» **Assigned task**
The entries below need to be transcribed exactly, without their images.

(Stored data entries)
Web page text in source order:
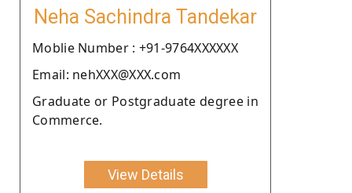
Neha Sachindra Tandekar
Moblie Number : +91-9764XXXXXX
Email: nehXXX@XXX.com
Graduate or Postgraduate degree in
Commerce.
View Details
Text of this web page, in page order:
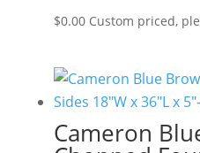
$0.00 Custom priced,
Cameron
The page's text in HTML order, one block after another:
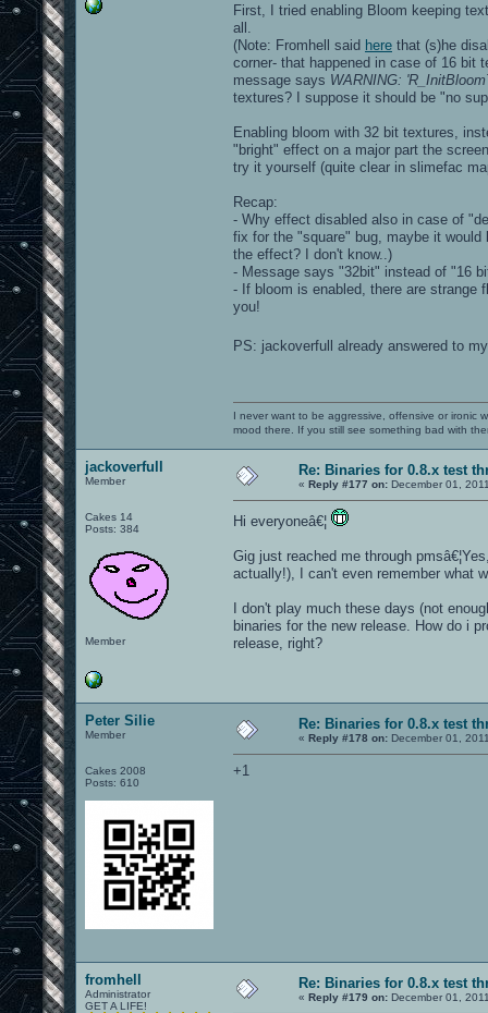
First, I tried enabling Bloom keeping
all.
(Note: Fromhell said here that (s)he
corner- that happened in case of 16 bit
message says WARNING:
textures? I suppose it should be "no
Enabling bloom with 32 bit textures,
"bright" effect on a major part the
try it yourself (quite clear in slimefac
Recap:
- Why effect disabled also in case of
fix for the "square" bug, maybe it
the effect? I don't know..)
- Message says "32bit" instead of "16
- If bloom is enabled, there are strange
you!
PS: jackoverfull already answered to
I never want to be aggressive, offensive or ironic
mood there. If you still see something bad with
jackoverfull
Member
Cakes 14
Posts: 384
Member
Re: Binaries for 0.8.x test
« Reply #177 on: December 01,
Hi everyoneâ€¦
Gig just reached me through
actually!), I can't even remember what
I don't play much these days (not
binaries for the new release. How do i
release, right?
Peter Silie
Member
Cakes 2008
Posts: 610
Re: Binaries for 0.8.x test
« Reply #178 on: December 01,
+1
fromhell
Administrator
GET A LIFE!
Re: Binaries for 0.8.x test
« Reply #179 on: December 01,
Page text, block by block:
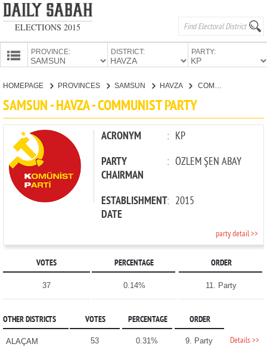
ELECTIONS 2015
PROVINCE: DISTRICT: PARTY:
CANDIDATES
PARTIES
HOMEPAGE PROVINCES SAMSUN HAVZA
SAMSUN - HAVZA - COMMUNIST PARTY
ACRONYM : KP
PARTY
CHAIRMAN
: ÖZLEM ŞEN ABAY
ESTABLISHMENT
DATE
: 2015
party detail >>
VOTES PERCENTAGE ORDER
37 0.14% 11. Party
OTHER DISTRICTS VOTES PERCENTAGE ORDER
ALAÇAM 53 0.31% 9. Party Details >>
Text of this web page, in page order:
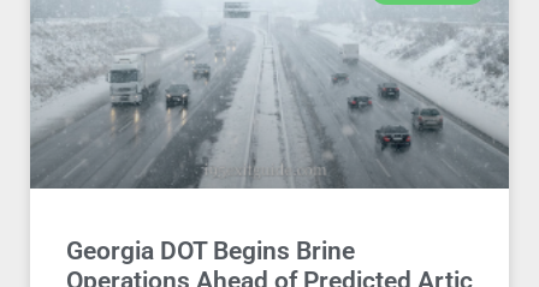
Georgia DOT Begins Brine
Operations Ahead of Predicted Artic
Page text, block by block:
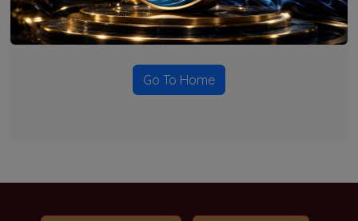
Currently there are no projects available for this unit type
in this locality. Please explore other options.
Go To Home
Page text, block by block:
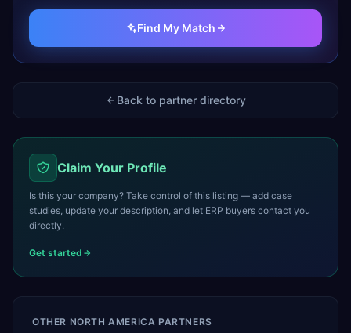
Find My Match
Back to partner directory
Claim Your Profile
Is this your company? Take control of this listing — add case
studies, update your description, and let ERP buyers contact you
directly.
Get started
OTHER NORTH AMERICA PARTNERS
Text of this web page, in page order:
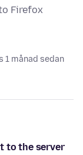
Firefox
1 månad sedan
to the server
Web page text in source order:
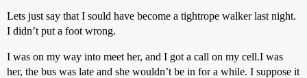
Lets just say that I sould have become a tightrope walker last night.
I didn’t put a foot wrong.
I was on my way into meet her, and I got a call on my cell.I was
her, the bus was late and she wouldn’t be in for a while. I suppose it
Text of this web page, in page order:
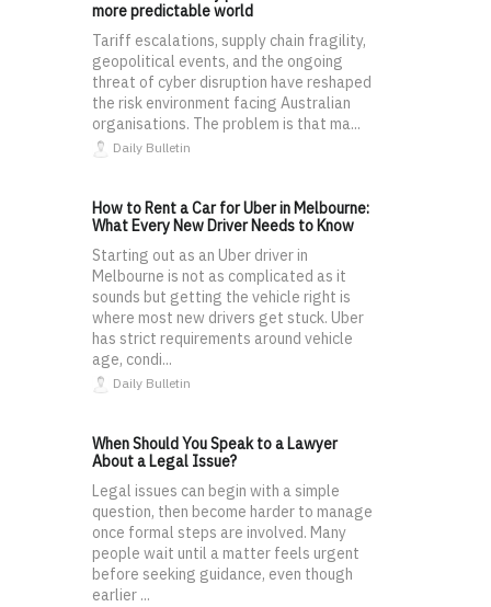
more predictable world
Tariff escalations, supply chain fragility,
geopolitical events, and the ongoing
threat of cyber disruption have reshaped
the risk environment facing Australian
organisations. The problem is that ma...
Daily Bulletin
How to Rent a Car for Uber in Melbourne:
What Every New Driver Needs to Know
Starting out as an Uber driver in
Melbourne is not as complicated as it
sounds but getting the vehicle right is
where most new drivers get stuck. Uber
has strict requirements around vehicle
age, condi...
Daily Bulletin
When Should You Speak to a Lawyer
About a Legal Issue?
Legal issues can begin with a simple
question, then become harder to manage
once formal steps are involved. Many
people wait until a matter feels urgent
before seeking guidance, even though
earlier ...
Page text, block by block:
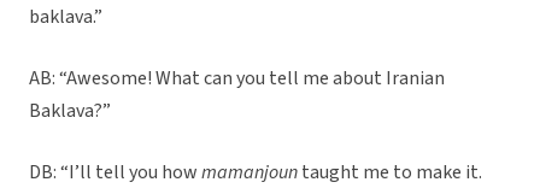
baklava.”
AB: “Awesome! What can you tell me about Iranian
Baklava?”
DB: “I’ll tell you howmamanjountaught me to make it.
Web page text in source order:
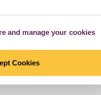
and manage your cookies
Cookies
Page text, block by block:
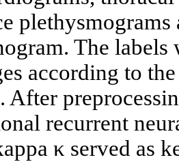
plethysmograms
The
according to
After
recurrent
κ served as
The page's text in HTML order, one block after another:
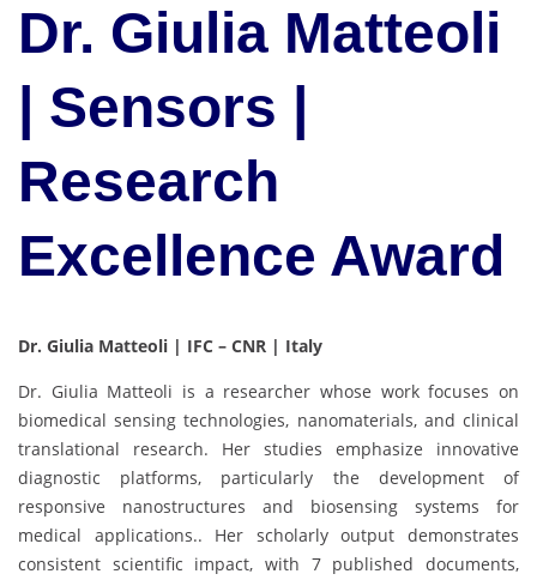
Dr. Giulia Matteoli
| Sensors |
Research
Excellence Award
Dr. Giulia Matteoli | IFC – CNR | Italy
Dr. Giulia Matteoli is a researcher whose work focuses on
biomedical sensing technologies, nanomaterials, and clinical
translational research. Her studies emphasize innovative
diagnostic platforms, particularly the development of
responsive nanostructures and biosensing systems for
medical applications.. Her scholarly output demonstrates
consistent scientific impact, with 7 published documents,
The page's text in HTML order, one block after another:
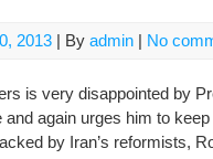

» **Answer space**
Web page text in source order:
Neha Sachindra Tandekar
Moblie Number : +91-9764XXXXXX
Email: nehXXX@XXX.com
Graduate or Postgraduate degree in
Commerce.
View Details
Text of this web page, in page order:
$0.00 Custom priced,
Cameron
The page's text in HTML order, one block after another:
First, I tried enabling Bloom keeping
all.
(Note: Fromhell said here that (s)he
corner- that happened in case of 16 bit
message says WARNING:
textures? I suppose it should be "no
Enabling bloom with 32 bit textures,
"bright" effect on a major part the
try it yourself (quite clear in slimefac
Recap:
- Why effect disabled also in case of
fix for the "square" bug, maybe it
the effect? I don't know..)
- Message says "32bit" instead of "16
- If bloom is enabled, there are strange
you!
PS: jackoverfull already answered to
I never want to be aggressive, offensive or ironic
mood there. If you still see something bad with
jackoverfull
Member
Cakes 14
Posts: 384
Member
Re: Binaries for 0.8.x test
« Reply #177 on: December 01,
Hi everyoneâ€¦
Gig just reached me through
actually!), I can't even remember what
I don't play much these days (not
binaries for the new release. How do i
release, right?
Peter Silie
Member
Cakes 2008
Posts: 610
Re: Binaries for 0.8.x test
« Reply #178 on: December 01,
+1
fromhell
Administrator
GET A LIFE!
Re: Binaries for 0.8.x test
« Reply #179 on: December 01,
Page text, block by block:
ELECTIONS 2015
PROVINCE: DISTRICT: PARTY:
CANDIDATES
PARTIES
HOMEPAGE PROVINCES SAMSUN HAVZA
SAMSUN - HAVZA - COMMUNIST PARTY
ACRONYM : KP
PARTY
CHAIRMAN
: ÖZLEM ŞEN ABAY
ESTABLISHMENT
DATE
: 2015
party detail >>
VOTES PERCENTAGE ORDER
37 0.14% 11. Party
OTHER DISTRICTS VOTES PERCENTAGE ORDER
ALAÇAM 53 0.31% 9. Party Details >>
Text of this web page, in page order:
Georgia DOT Begins Brine
Operations Ahead of Predicted Artic
Page text, block by block:
Currently there are no projects available for this unit type
in this locality. Please explore other options.
Go To Home
Page text, block by block:
Find My Match
Back to partner directory
Claim Your Profile
Is this your company? Take control of this listing — add case
studies, update your description, and let ERP buyers contact you
directly.
Get started
OTHER NORTH AMERICA PARTNERS
Text of this web page, in page order:
Firefox
1 månad sedan
to the server
Web page text in source order:
Lets just say that I sould have become a tightrope walker last night.
I didn’t put a foot wrong.
I was on my way into meet her, and I got a call on my cell.I was
her, the bus was late and she wouldn’t be in for a while. I suppose it
Text of this web page, in page order:
more predictable world
Tariff escalations, supply chain fragility,
geopolitical events, and the ongoing
threat of cyber disruption have reshaped
the risk environment facing Australian
organisations. The problem is that ma...
Daily Bulletin
How to Rent a Car for Uber in Melbourne:
What Every New Driver Needs to Know
Starting out as an Uber driver in
Melbourne is not as complicated as it
sounds but getting the vehicle right is
where most new drivers get stuck. Uber
has strict requirements around vehicle
age, condi...
Daily Bulletin
When Should You Speak to a Lawyer
About a Legal Issue?
Legal issues can begin with a simple
question, then become harder to manage
once formal steps are involved. Many
people wait until a matter feels urgent
before seeking guidance, even though
earlier ...
Page text, block by block:
baklava.”
AB: “Awesome! What can you tell me about Iranian
Baklava?”
DB: “I’ll tell you howmamanjountaught me to make it.
Web page text in source order:
and manage your cookies
Cookies
Page text, block by block:
plethysmograms
The
according to
After
recurrent
κ served as
The page's text in HTML order, one block after another:
Dr. Giulia Matteoli
| Sensors |
Research
Excellence Award
Dr. Giulia Matteoli | IFC – CNR | Italy
Dr. Giulia Matteoli is a researcher whose work focuses on
biomedical sensing technologies, nanomaterials, and clinical
translational research. Her studies emphasize innovative
diagnostic platforms, particularly the development of
responsive nanostructures and biosensing systems for
medical applications.. Her scholarly output demonstrates
consistent scientific impact, with 7 published documents,
The page's text in HTML order, one block after another:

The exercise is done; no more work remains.